Count Dante, Mastermind or Mad Man?
by: Tracy Warrener
The Martial Arts have always been a platform which attracts so many different personalities. Some regular, everyday people and then there are others who stand out from the masses and are quite different… Count Dante from Chicago was one such person.
He was born John Keehan and was raised in a well off family from Chicago. During his high school years, John studied boxing and then later joined the Marines and Army where he learned martial arts. After studying with various instructors, he earned his black belt and went on to teach others. Keehan
really didn’t like the formal, traditional side of the martial arts and felt that it wasn’t realistic in a street self defence situation. So he created his own style of martial art and called it the Dan-te System. He was known to be a very colorful and an eccentric person and one who liked to brag and talk about his past fighting conquests. One such story he spoke of involved him allegedly participating in death matches in Thailand and China. In 1967, he
legally changed his name to Count Dante.
Count Dante was key in implementing Full Contact Tournaments in the United States. He was the director of United States Karate Association as well as in 1964 the founder of World Karate Federation. He became well known for taking out ads at the back of Comic books advertising himself as the Deadliest Man Alive and promoted his instructional book ‘Dance of Death’ and also promoting himself as an expert instructor of the famous ‘Dimak technique’. Aside from his world of martial arts, Dante was a hairdresser, and was known also for his criminal activity and affiliations.

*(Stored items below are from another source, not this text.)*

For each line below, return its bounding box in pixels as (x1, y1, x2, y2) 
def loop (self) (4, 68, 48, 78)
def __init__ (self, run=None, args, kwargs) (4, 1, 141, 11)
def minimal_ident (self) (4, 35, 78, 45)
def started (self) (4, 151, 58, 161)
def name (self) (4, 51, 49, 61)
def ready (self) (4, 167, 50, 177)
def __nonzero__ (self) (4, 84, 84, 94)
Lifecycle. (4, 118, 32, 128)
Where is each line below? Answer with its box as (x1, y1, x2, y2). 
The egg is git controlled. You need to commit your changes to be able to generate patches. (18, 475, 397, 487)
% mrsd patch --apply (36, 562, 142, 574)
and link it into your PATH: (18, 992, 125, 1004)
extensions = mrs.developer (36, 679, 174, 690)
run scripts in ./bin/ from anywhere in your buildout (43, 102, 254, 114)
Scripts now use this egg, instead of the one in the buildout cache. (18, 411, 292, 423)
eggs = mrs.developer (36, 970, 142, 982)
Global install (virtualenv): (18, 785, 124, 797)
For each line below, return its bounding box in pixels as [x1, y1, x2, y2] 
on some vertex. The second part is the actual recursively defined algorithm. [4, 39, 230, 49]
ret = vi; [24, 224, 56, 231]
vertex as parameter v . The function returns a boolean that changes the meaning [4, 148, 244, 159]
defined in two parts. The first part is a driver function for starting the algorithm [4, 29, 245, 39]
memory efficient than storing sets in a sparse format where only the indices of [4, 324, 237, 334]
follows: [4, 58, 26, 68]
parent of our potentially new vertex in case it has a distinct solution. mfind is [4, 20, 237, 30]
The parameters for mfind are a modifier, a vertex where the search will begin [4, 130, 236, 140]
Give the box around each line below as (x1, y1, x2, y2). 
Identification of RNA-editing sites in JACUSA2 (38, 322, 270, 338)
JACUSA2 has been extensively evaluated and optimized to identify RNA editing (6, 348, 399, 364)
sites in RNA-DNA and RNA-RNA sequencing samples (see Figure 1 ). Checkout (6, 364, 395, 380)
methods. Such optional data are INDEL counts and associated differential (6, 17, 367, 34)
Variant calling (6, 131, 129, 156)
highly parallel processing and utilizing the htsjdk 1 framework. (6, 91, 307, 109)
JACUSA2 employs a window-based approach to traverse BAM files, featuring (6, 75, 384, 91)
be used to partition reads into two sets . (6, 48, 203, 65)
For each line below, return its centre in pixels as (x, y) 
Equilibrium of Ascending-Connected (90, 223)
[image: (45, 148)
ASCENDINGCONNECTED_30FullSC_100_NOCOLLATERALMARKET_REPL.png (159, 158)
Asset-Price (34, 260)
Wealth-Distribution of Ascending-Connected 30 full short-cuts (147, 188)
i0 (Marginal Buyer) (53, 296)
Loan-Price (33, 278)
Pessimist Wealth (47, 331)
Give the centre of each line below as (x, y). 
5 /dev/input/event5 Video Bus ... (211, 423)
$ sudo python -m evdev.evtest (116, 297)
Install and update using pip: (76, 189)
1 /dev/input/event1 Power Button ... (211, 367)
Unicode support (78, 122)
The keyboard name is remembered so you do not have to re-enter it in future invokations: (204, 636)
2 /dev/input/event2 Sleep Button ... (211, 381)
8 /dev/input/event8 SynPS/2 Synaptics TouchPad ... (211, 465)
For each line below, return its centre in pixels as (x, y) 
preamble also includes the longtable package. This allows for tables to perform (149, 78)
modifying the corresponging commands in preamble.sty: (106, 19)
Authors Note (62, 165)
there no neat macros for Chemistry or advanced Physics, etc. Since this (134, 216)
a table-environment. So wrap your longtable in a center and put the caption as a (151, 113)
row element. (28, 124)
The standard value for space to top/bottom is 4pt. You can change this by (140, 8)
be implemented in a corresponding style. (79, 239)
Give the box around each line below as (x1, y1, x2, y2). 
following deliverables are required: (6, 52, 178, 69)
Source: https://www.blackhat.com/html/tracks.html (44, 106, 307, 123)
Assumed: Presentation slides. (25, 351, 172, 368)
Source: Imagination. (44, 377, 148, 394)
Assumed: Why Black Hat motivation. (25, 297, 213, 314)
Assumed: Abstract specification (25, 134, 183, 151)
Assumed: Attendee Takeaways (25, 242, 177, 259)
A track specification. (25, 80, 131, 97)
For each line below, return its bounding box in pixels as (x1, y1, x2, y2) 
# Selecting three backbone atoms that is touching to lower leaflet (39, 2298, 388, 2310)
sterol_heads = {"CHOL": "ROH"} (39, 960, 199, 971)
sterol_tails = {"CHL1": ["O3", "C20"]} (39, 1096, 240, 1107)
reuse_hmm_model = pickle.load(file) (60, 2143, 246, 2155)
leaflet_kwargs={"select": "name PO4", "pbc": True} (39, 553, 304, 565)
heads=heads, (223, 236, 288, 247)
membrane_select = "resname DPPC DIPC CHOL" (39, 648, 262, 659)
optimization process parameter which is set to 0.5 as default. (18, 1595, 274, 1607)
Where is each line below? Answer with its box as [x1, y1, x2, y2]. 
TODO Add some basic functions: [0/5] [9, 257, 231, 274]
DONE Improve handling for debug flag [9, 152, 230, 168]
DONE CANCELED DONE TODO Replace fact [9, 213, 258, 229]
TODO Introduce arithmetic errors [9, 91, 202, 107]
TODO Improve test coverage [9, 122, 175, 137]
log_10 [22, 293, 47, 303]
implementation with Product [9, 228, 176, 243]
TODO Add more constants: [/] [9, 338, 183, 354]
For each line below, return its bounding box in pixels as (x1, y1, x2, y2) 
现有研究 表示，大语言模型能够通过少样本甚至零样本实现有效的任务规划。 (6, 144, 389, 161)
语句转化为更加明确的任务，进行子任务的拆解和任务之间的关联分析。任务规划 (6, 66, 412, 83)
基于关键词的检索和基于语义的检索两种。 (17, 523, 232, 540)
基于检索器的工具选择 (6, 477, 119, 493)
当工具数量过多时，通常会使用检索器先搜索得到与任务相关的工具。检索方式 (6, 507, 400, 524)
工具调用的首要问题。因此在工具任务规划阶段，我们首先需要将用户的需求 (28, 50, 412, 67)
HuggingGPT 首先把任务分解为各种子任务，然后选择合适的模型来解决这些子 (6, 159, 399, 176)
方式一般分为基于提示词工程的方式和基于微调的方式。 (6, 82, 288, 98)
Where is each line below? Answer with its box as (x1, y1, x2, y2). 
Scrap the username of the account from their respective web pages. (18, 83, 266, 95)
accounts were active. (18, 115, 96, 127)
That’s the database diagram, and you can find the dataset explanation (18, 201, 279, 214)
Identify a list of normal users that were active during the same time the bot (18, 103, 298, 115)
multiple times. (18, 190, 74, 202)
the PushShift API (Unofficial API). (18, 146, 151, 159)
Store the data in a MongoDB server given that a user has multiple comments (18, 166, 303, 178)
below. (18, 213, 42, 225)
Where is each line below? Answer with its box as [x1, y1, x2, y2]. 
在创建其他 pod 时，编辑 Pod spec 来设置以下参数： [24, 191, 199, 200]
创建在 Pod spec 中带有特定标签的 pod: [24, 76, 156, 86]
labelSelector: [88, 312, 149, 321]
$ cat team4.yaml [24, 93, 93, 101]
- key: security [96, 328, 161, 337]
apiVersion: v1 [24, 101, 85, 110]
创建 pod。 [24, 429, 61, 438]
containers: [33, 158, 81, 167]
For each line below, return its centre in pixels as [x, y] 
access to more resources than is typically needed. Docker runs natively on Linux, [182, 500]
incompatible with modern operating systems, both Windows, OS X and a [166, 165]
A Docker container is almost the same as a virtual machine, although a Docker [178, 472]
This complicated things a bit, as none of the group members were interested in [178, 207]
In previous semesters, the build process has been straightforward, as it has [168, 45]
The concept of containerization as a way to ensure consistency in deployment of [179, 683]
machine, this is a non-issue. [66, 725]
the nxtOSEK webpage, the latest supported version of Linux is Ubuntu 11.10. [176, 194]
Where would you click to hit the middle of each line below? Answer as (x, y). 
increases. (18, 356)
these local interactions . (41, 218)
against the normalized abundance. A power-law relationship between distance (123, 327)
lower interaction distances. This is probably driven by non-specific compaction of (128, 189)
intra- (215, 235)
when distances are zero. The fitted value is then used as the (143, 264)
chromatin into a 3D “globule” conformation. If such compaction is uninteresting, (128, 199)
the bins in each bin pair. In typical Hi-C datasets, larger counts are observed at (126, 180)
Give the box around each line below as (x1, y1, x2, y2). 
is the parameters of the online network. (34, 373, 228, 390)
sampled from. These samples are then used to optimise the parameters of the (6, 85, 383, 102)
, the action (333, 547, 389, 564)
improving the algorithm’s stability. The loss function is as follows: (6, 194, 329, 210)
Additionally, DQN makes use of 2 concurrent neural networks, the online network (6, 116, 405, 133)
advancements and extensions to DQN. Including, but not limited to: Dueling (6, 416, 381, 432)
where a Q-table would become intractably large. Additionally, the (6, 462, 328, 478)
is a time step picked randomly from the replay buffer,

Controversy and his eccentric nature was something that he became famous for. He was arrested and charged with attempted arson of a rival dojo, his ‘Black Dragon Fighting Society’ made headlines when he and some of his students went to another rival dojo and attacked the students which ended in the death of his friend.
There have been other crimes linked to him as well as his association with known criminals.
Count Dante was definitely one of the more evocative characters of the Martial Arts world during the 60’s and early ’70’s. It was almost as Hollywood itself wrote his fascinating story and he was the character developed for a cheesy kung fu movie. He was known as a skilled fighter and a good teacher in what he believed in. Dante died in 1975 at the age of 36yrs old from a a bleeding ulcer. For someone to be such a major influence on modern martial arts culture, develop a large following of students, and to be a fundamental role in the organizing of such full contact tournaments it takes someone who is both intelligent and charismatic. When you couple that with some of his more darker characteristics and affiliations, one may come to the conclusion that he was both a mastermind and a mad man. How ever you choose to view him, one thing is for sure he was truly a very unique individual.